I read with great interest Jake Nichols’ article in Cowboy State Daily about a “famous for being famous” social media influencer who was paid $70k for strutting around Jackson Hole doing nothing but looking cool and providing vicarious kicks for all the un-cool among us.
That got me thinking, and as my old football coach constantly reminded me, “Miller, every time you think you weaken the team”. So I called my editor, Jimmy. That’s not his real name, but for the purposes of this column, lets call him Jimmy.
Here’s how the conversation went:
Me: “We’re missing out, amigo! The big money is in monetizing all this post-Millennial cultural angst and ennui. All we need to do is make TikTok or YouTube videos and taunt GenZ with how much fun they could have if they were as groovy as us.”
Jimmy: “But we’re journalists….”
Me: “We need to be influencers, too. Hunter Thompson would approve.”
Jimmy: “Sounds dangerous, count me in. But where does the money come from?”
Me: “The kids, man. They pay good money to watch videos that offer them hope they can be more than losers. BIG money!! We’ll be driving Porsches and drinking good beer before you know it.”
Jimmy: “Far out! Can we do this somewhere warm?”
With this tacit ok from my sensei, I put together a plan. We’d rent a mega-yacht for a day, anchor it in a pristine bay on Sardinia’s Emerald Coast and surround ourselves with Euro-trash turbo-cuties and ex-pat oligarchs from Leningrad. All beautiful people, of course.
Jimmy and I would lounge casually yet seductively on the foredeck, drinking mimosas. Lithe and tan youngsters would splash and cavort around us, reinforcing the subtle message that Jimmy and Rod are cooler’n the Kardashians, and everyone needs to send us money.
My mental image was jarred to reality as I pictured us under that Mediterranean sun, sporting our hipster Stetson Open Roads and Pendleton speedos. All that unsightly body hair!
So, I had another chat with my editor.
Me: “Jimmy, I have the shoot set up for May. But we need to do something about our grotesque hairiness before we step in front of the camera.”
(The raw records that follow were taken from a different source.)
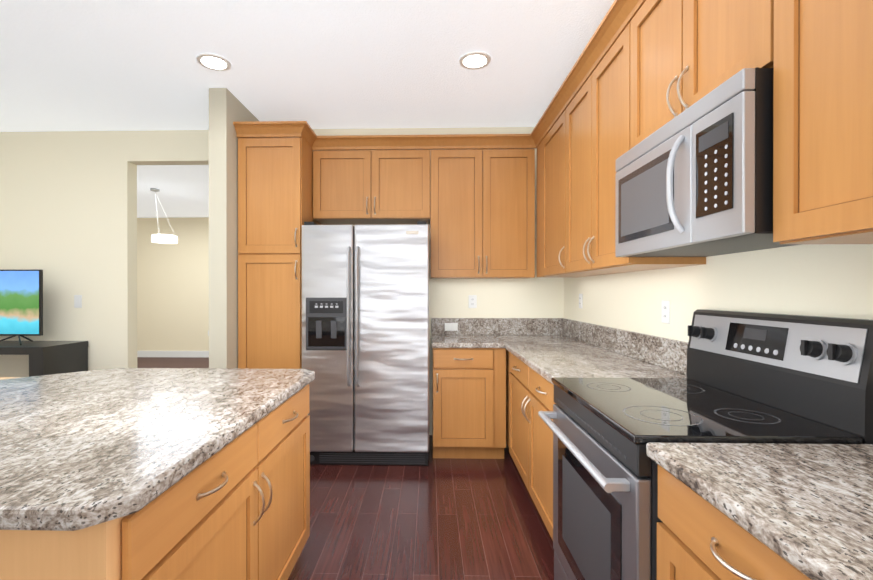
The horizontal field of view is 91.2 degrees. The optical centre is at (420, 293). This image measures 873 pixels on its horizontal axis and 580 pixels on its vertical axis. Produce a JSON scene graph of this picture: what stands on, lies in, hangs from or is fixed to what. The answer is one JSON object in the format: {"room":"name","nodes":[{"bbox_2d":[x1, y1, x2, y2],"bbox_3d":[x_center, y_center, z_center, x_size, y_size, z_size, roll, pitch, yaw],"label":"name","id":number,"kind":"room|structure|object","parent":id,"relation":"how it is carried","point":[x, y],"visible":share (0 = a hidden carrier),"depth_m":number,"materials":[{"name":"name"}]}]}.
{"room":"kitchen","nodes":[
{"label":"kitchen","id":0,"kind":"room"},
{"bbox_2d":[137,217,208,350],"bbox_3d":[-3.873,-0.120,8.489,6.260,2.770,0.130,0,0,1],"label":"wall","id":1,"kind":"structure","parent":0,"point":[172,297],"depth_m":8.43,"materials":[{"name":"beige paint"}]},
{"bbox_2d":[137,351,208,356],"bbox_3d":[-3.874,1.201,8.419,6.000,0.130,0.015,0,0,1],"label":"baseboard","id":2,"kind":"structure","parent":1,"relation":"attached to","point":[172,353],"depth_m":8.43,"materials":[{"name":"white"}]},
{"bbox_2d":[209,88,258,367],"bbox_3d":[-1.458,-0.106,3.489,0.130,2.770,0.790,0,0,1],"label":"wall","id":3,"kind":"structure","parent":0,"point":[227,108],"depth_m":3.10,"materials":[{"name":"beige paint"}]},
{"bbox_2d":[0,127,563,434],"bbox_3d":[-1.647,-0.107,3.953,6.130,2.770,0.130,0,0,1],"label":"wall","id":4,"kind":"structure","parent":0,"point":[68,213],"depth_m":3.92,"materials":[{"name":"beige paint"}]},
{"bbox_2d":[74,295,81,307],"bbox_3d":[-3.143,0.073,3.920,0.072,0.116,0.009,0,0,1],"label":"light switch","id":5,"kind":"object","parent":4,"relation":"attached to","point":[77,301],"visible":1,"depth_m":3.92,"materials":[{"name":"white plastic"}]},
{"bbox_2d":[305,132,534,278],"bbox_3d":[0.017,-0.709,3.640,1.860,1.155,0.407,0,0,1],"label":"upper cabinet","id":6,"kind":"object","parent":4,"relation":"attached to","point":[474,209],"depth_m":3.52,"materials":[{"name":"brown wood"}]},
{"bbox_2d":[469,295,476,307],"bbox_3d":[0.472,0.073,3.833,0.072,0.116,0.008,0,0,1],"label":"electrical outlet","id":7,"kind":"object","parent":4,"relation":"attached to","point":[472,301],"visible":1,"depth_m":3.83,"materials":[{"name":"white plastic"}]},
{"bbox_2d":[0,0,614,217],"bbox_3d":[-2.871,-1.514,2.944,8.670,0.050,11.500,0,0,1],"label":"ceiling","id":8,"kind":"structure","parent":0,"point":[100,65],"depth_m":2.77,"materials":[{"name":"white paint"}]},
{"bbox_2d":[150,188,177,243],"bbox_3d":[-3.680,-1.112,6.115,0.360,0.771,0.324,0,0,1],"label":"chandelier","id":9,"kind":"object","parent":8,"relation":"hanging from","point":[164,238],"visible":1,"depth_m":6.03,"materials":[{"name":"white glass"}]},
{"bbox_2d":[196,53,230,70],"bbox_3d":[-1.321,-1.480,2.736,0.200,0.010,0.200,0,0,1],"label":"recessed light","id":10,"kind":"object","parent":8,"relation":"in","point":[211,61],"visible":0.98,"depth_m":2.73,"materials":[{"name":"white"}]},
{"bbox_2d":[459,51,490,69],"bbox_3d":[0.349,-1.480,2.716,0.200,0.010,0.200,0,0,1],"label":"recessed light","id":11,"kind":"object","parent":8,"relation":"in","point":[474,60],"visible":1,"depth_m":2.70,"materials":[{"name":"white"}]},
{"bbox_2d":[137,357,553,579],"bbox_3d":[-2.871,1.304,2.952,8.670,0.053,11.500,0,0,1],"label":"floor","id":12,"kind":"structure","parent":0,"point":[454,519],"depth_m":2.38,"materials":[{"name":"brown wood"}]},
{"bbox_2d":[0,341,87,376],"bbox_3d":[-3.739,0.856,3.692,1.400,0.845,0.460,0,0,1],"label":"console table","id":13,"kind":"object","parent":12,"relation":"on","point":[51,357],"visible":0.47,"depth_m":3.58,"materials":[{"name":"black wood"}]},
{"bbox_2d":[0,270,42,344],"bbox_3d":[-3.756,0.113,3.699,0.985,0.638,0.248,0,0,1],"label":"tv","id":14,"kind":"object","parent":13,"relation":"on","point":[21,303],"visible":0.96,"depth_m":3.67,"materials":[{"name":"black plastic"}]},
{"bbox_2d":[0,377,309,579],"bbox_3d":[-1.325,0.851,1.455,1.634,0.868,1.295,0,0,1],"label":"base cabinet","id":15,"kind":"object","parent":12,"relation":"on","point":[238,508],"visible":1,"depth_m":1.15,"materials":[{"name":"brown wood"}]},
{"bbox_2d":[0,368,314,530],"bbox_3d":[-1.356,0.395,1.452,1.673,0.041,1.380,0,0,1],"label":"countertop","id":16,"kind":"structure","parent":15,"relation":"on","point":[81,450],"depth_m":1.17,"materials":[{"name":"stone"}]},
{"bbox_2d":[233,121,321,368],"bbox_3d":[-1.114,-0.004,3.530,0.551,2.565,0.685,0,0,1],"label":"pantry cabinet","id":17,"kind":"object","parent":12,"relation":"on","point":[275,194],"depth_m":3.25,"materials":[{"name":"brown wood"}]},
{"bbox_2d":[302,221,428,465],"bbox_3d":[-0.399,0.371,3.459,0.948,1.808,0.740,0,0,1],"label":"fridge","id":18,"kind":"object","parent":12,"relation":"on","point":[365,323],"visible":0.92,"depth_m":3.15,"materials":[{"name":"grey metal"}]},
{"bbox_2d":[432,348,505,458],"bbox_3d":[0.380,0.844,3.507,0.553,0.870,0.663,0,0,1],"label":"base cabinet","id":19,"kind":"object","parent":12,"relation":"on","point":[468,403],"visible":1,"depth_m":3.22,"materials":[{"name":"brown wood"}]},
{"bbox_2d":[506,350,555,539],"bbox_3d":[0.942,0.847,2.483,0.617,0.870,1.251,0,0,1],"label":"base cabinet","id":20,"kind":"object","parent":12,"relation":"on","point":[529,397],"visible":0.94,"depth_m":2.34,"materials":[{"name":"brown wood"}]},
{"bbox_2d":[431,318,687,384],"bbox_3d":[0.668,0.317,2.844,1.182,0.188,1.973,0,0,1],"label":"countertop","id":21,"kind":"structure","parent":20,"relation":"on","point":[548,349],"depth_m":2.75,"materials":[{"name":"stone"}]},
{"bbox_2d":[445,323,457,330],"bbox_3d":[0.278,0.298,3.817,0.115,0.070,0.006,0,0,1],"label":"outlet","id":22,"kind":"object","parent":21,"relation":"attached to","point":[451,326],"visible":1,"depth_m":3.82,"materials":[{"name":"white plastic"}]},
{"bbox_2d":[538,309,872,579],"bbox_3d":[0.860,0.677,1.469,0.729,1.215,0.754,0,0,1],"label":"range","id":23,"kind":"object","parent":12,"relation":"on","point":[753,377],"visible":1,"depth_m":1.31,"materials":[{"name":"grey metal"}]},
{"bbox_2d":[657,465,810,579],"bbox_3d":[0.893,0.853,0.461,0.617,0.870,1.236,0,0,1],"label":"base cabinet","id":24,"kind":"object","parent":12,"relation":"on","point":[699,537],"visible":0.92,"depth_m":0.87,"materials":[{"name":"brown wood"}]},
{"bbox_2d":[646,442,872,579],"bbox_3d":[0.867,0.325,-0.104,0.642,0.188,2.376,0,0,1],"label":"countertop","id":25,"kind":"structure","parent":24,"relation":"on","point":[806,510],"depth_m":0.81,"materials":[{"name":"stone"}]},
{"bbox_2d":[564,244,872,341],"bbox_3d":[1.272,-0.098,0.557,0.130,2.770,6.520,0,0,1],"label":"wall","id":26,"kind":"structure","parent":0,"point":[828,280],"depth_m":1.67,"materials":[{"name":"beige paint"}]},
{"bbox_2d":[537,143,540,276],"bbox_3d":[1.108,-0.661,3.361,0.327,1.060,0.248,0,0,1],"label":"upper cabinet","id":27,"kind":"object","parent":26,"relation":"attached to","point":[539,146],"depth_m":3.40,"materials":[{"name":"brown wood"}]},
{"bbox_2d":[525,0,645,148],"bbox_3d":[0.871,-1.232,1.109,0.078,0.094,4.810,0,0,1],"label":"crown molding","id":28,"kind":"structure","parent":27,"relation":"on","point":[617,19],"depth_m":2.27,"materials":[{"name":"brown wood"}]},
{"bbox_2d":[541,116,585,276],"bbox_3d":[1.099,-0.659,2.977,0.327,1.060,0.644,0,0,1],"label":"upper cabinet","id":29,"kind":"object","parent":26,"relation":"attached to","point":[551,144],"depth_m":3.08,"materials":[{"name":"brown wood"}]},
{"bbox_2d":[579,294,582,307],"bbox_3d":[1.270,0.059,3.378,0.008,0.116,0.072,0,0,1],"label":"electrical outlet","id":30,"kind":"object","parent":26,"relation":"attached to","point":[580,300],"visible":1,"depth_m":3.36,"materials":[{"name":"white plastic"}]},
{"bbox_2d":[561,13,705,275],"bbox_3d":[1.082,-0.658,2.282,0.327,1.060,1.005,0,0,1],"label":"upper cabinet","id":31,"kind":"object","parent":26,"relation":"attached to","point":[597,125],"depth_m":2.22,"materials":[{"name":"brown wood"}]},
{"bbox_2d":[662,300,669,323],"bbox_3d":[1.241,0.093,2.159,0.008,0.116,0.072,0,0,1],"label":"electrical outlet","id":32,"kind":"object","parent":26,"relation":"attached to","point":[665,311],"visible":1,"depth_m":2.15,"materials":[{"name":"white plastic"}]},
{"bbox_2d":[633,0,768,146],"bbox_3d":[1.062,-0.885,1.460,0.327,0.600,0.768,0,0,1],"label":"upper cabinet","id":33,"kind":"object","parent":26,"relation":"attached to","point":[662,63],"depth_m":1.43,"materials":[{"name":"brown wood"}]},
{"bbox_2d":[615,67,800,256],"bbox_3d":[1.004,-0.366,1.463,0.444,0.422,0.756,0,0,1],"label":"microwave","id":34,"kind":"object","parent":33,"relation":"attached to","point":[695,179],"visible":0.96,"depth_m":1.26,"materials":[{"name":"silver metal"}]},
{"bbox_2d":[769,0,872,243],"bbox_3d":[1.040,-0.653,0.568,0.327,1.060,1.145,0,0,1],"label":"upper cabinet","id":35,"kind":"object","parent":26,"relation":"attached to","point":[821,51],"depth_m":0.95,"materials":[{"name":"brown wood"}]}
]}
Me: “We need to get Brazilian waxed. Everything south of the belt buckle. Pronto.”
Jimmy: “Ouch! But it’s for journalism, right?”
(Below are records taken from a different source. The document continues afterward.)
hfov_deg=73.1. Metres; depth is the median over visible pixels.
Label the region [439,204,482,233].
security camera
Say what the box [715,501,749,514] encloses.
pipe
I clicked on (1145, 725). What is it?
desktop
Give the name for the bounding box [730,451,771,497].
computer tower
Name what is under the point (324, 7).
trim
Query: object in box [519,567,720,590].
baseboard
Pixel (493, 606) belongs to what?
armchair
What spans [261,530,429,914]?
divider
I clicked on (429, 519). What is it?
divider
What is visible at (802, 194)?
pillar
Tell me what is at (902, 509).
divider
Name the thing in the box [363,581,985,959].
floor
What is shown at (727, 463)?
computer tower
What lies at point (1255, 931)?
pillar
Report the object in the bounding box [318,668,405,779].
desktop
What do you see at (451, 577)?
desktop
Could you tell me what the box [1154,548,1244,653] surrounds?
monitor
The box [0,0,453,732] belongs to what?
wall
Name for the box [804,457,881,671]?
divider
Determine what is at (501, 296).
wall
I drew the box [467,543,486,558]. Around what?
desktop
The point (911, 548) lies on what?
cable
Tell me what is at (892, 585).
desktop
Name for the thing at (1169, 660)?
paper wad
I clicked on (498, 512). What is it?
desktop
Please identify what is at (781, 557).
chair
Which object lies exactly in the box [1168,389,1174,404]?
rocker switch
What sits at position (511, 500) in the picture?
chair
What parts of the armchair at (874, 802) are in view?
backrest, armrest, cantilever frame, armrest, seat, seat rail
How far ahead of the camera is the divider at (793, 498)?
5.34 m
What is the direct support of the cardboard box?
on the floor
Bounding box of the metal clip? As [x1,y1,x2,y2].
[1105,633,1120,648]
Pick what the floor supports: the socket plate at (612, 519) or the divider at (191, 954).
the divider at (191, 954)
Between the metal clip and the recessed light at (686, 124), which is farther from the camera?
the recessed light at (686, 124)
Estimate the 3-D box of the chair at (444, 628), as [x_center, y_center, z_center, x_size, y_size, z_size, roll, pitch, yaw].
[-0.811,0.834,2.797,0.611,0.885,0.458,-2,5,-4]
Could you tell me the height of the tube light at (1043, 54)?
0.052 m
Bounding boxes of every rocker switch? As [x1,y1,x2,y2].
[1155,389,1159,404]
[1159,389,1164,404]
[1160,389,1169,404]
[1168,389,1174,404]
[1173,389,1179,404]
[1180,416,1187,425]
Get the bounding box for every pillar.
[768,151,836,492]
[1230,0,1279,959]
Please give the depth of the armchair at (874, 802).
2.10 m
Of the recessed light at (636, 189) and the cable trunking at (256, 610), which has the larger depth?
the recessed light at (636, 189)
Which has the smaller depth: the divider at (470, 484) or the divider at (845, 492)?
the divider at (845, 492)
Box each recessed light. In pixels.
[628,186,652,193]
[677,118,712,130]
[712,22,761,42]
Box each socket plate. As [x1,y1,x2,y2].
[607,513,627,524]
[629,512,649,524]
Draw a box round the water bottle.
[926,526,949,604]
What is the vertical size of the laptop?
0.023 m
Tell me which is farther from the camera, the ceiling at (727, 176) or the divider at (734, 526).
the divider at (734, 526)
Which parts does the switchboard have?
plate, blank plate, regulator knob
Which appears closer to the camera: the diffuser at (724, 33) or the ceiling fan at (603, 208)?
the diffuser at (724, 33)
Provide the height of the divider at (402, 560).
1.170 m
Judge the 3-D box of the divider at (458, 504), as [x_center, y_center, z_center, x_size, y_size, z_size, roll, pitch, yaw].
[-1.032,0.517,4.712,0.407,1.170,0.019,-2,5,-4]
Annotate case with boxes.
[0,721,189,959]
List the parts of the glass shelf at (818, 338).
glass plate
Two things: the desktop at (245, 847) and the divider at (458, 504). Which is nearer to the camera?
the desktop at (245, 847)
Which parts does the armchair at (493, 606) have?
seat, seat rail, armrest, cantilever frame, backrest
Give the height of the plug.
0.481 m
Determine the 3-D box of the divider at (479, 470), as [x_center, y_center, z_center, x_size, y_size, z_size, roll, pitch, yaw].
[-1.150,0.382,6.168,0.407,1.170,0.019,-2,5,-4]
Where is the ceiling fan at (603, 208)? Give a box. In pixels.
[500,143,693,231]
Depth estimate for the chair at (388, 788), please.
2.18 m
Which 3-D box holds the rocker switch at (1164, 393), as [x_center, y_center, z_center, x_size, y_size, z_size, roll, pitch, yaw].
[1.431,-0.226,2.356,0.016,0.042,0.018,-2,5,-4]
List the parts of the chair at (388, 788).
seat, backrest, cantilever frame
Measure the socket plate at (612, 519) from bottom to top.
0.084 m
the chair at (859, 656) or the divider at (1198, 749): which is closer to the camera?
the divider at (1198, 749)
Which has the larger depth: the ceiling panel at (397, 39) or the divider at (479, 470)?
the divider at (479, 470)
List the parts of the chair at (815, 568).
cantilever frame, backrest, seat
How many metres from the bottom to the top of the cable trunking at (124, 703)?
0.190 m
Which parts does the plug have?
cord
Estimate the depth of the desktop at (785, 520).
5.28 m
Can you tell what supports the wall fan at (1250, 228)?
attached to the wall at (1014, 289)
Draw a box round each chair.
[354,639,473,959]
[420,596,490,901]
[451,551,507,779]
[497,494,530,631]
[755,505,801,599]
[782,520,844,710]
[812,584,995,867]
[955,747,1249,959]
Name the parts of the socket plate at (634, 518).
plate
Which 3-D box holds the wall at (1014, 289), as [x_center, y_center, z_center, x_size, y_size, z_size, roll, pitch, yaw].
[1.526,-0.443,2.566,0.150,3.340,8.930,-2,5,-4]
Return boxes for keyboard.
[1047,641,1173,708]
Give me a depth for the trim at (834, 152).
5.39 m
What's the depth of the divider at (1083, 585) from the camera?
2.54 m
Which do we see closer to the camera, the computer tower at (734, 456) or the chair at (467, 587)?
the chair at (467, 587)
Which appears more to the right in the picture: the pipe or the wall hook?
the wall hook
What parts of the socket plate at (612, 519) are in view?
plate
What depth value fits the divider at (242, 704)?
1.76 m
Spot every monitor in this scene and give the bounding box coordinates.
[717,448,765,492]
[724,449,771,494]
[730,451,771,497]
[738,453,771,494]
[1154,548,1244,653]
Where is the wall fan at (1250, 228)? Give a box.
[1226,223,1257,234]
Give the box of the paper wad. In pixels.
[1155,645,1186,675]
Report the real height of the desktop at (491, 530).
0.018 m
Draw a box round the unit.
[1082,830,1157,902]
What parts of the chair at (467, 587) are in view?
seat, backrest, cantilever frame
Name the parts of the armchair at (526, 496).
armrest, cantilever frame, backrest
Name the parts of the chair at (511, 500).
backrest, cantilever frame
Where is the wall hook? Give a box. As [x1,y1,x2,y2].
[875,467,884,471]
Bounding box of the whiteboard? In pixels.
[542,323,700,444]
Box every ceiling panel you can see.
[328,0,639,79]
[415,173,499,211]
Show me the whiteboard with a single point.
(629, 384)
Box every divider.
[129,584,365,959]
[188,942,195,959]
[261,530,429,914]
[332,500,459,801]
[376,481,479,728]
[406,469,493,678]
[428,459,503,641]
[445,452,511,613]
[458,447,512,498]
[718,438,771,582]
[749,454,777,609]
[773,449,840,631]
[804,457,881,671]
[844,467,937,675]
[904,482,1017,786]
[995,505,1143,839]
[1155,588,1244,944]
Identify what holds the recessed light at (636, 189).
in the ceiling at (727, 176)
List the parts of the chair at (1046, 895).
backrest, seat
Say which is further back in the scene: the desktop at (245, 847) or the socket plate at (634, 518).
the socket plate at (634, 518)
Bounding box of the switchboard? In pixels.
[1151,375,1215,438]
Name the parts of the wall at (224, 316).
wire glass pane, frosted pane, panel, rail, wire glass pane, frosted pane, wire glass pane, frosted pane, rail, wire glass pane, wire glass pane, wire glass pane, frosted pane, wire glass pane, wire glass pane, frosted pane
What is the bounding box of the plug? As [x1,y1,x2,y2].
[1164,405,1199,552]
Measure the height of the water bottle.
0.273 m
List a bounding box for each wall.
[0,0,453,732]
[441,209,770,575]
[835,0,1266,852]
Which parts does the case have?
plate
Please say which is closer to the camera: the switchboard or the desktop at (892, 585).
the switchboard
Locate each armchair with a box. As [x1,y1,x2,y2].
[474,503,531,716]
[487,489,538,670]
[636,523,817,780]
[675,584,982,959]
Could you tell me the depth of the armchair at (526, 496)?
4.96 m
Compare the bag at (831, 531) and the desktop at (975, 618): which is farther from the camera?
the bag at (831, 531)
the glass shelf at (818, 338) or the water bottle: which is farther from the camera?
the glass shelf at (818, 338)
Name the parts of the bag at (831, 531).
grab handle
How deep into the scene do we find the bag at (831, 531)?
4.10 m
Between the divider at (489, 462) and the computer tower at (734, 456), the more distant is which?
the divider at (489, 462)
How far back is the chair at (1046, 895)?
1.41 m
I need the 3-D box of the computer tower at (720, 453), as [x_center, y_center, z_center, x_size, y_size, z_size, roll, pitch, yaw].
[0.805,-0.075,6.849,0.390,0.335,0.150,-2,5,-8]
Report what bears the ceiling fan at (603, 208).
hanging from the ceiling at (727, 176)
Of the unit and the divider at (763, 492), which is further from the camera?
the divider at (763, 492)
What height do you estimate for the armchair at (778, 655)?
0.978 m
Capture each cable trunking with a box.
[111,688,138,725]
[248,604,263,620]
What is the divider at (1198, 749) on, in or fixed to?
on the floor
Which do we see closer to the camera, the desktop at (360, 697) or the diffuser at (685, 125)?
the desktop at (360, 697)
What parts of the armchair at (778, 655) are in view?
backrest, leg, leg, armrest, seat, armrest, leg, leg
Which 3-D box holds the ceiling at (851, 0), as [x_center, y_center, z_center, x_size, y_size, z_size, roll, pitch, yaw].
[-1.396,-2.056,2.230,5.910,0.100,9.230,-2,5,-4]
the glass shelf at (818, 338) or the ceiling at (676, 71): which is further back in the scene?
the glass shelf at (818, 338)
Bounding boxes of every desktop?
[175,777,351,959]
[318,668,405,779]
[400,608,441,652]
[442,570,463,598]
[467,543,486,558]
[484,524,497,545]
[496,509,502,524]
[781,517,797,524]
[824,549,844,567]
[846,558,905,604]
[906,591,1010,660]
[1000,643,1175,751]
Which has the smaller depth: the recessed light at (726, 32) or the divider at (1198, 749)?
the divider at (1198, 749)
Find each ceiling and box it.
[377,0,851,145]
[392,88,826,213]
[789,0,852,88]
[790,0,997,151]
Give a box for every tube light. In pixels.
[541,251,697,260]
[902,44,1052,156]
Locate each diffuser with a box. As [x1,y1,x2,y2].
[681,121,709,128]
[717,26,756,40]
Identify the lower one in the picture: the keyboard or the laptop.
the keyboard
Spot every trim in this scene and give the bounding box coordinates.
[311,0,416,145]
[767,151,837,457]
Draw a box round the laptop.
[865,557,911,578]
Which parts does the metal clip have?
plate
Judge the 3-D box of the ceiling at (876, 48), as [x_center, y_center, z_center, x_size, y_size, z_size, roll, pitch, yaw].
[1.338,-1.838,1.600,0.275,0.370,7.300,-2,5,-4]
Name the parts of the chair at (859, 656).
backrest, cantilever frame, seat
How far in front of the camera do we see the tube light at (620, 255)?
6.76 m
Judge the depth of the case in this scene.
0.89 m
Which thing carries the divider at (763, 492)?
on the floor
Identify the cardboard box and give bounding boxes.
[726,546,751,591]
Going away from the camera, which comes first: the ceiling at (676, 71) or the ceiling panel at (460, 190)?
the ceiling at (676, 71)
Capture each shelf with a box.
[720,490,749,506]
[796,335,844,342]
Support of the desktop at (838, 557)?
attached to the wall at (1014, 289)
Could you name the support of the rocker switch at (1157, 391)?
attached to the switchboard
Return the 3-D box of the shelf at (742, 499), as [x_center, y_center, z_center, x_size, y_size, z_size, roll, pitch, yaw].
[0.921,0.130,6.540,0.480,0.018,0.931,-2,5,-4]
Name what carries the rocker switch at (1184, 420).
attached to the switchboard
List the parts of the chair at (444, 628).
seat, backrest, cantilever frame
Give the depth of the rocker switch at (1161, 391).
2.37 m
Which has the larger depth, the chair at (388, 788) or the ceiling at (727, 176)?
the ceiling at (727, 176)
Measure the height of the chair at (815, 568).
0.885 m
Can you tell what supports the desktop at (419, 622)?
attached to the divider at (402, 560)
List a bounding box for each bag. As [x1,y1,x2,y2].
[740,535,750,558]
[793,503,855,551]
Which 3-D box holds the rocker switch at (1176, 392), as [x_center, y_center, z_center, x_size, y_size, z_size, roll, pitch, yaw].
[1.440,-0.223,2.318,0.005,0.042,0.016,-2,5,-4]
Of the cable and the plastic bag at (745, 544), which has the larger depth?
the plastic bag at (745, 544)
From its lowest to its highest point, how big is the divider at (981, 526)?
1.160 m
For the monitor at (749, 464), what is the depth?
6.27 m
Since we hadn’t made a dime yet on the project, we couldn’t afford to have the procedure done in some chi-chi spa in the Greater Wilson Metroplex. So I called up an old friend, a semi-retired septuagenarian voodoo priestess in the Witness Protection Program living in the suburbs of Buford.
I explained that my editor and I needed cheap Brazilians, and she asked, “Is he cute?”
So, our first TikTok video was NOT the Sardinian bacchanal that I planned, but an eleven-minute cinematic masterpiece of Jimmy and me getting waxed on the Summit. Mike Vanata, whiz-bang videographer from WesternAF in Laramie, filmed and all he wanted in return was a semi-automatic weapon manufactured in the eastern bloc.
Since this is a family newspaper, I can’t provide a link to the video. But I can describe it.
Jimmy and I are splayed out on hay bales, buck naked except for a spackling of orange goo plastered on our loins. A dozen or so nubile twenty-somethings are drinking Busch Lite and dancing to Nine Inch Nails in scanty swimwear, attending to their guilty pleasures.
Our practitioner chants something in a Haitian dialect, twists the head from a chicken and grabs the hardened wax near our navels. When she rips the wax off, our agonized screams don’t need to be dubbed in post-production. That hurt!
The live audience reaction is mixed. Some of the ingenues cringe, some laugh uncomfortably. But, in the comment thread online, a GenZ co-ed from Akron made our day when she said, “That’s photoshopped! Guys that old can’t look that hot.”
The money should start rolling in any day now.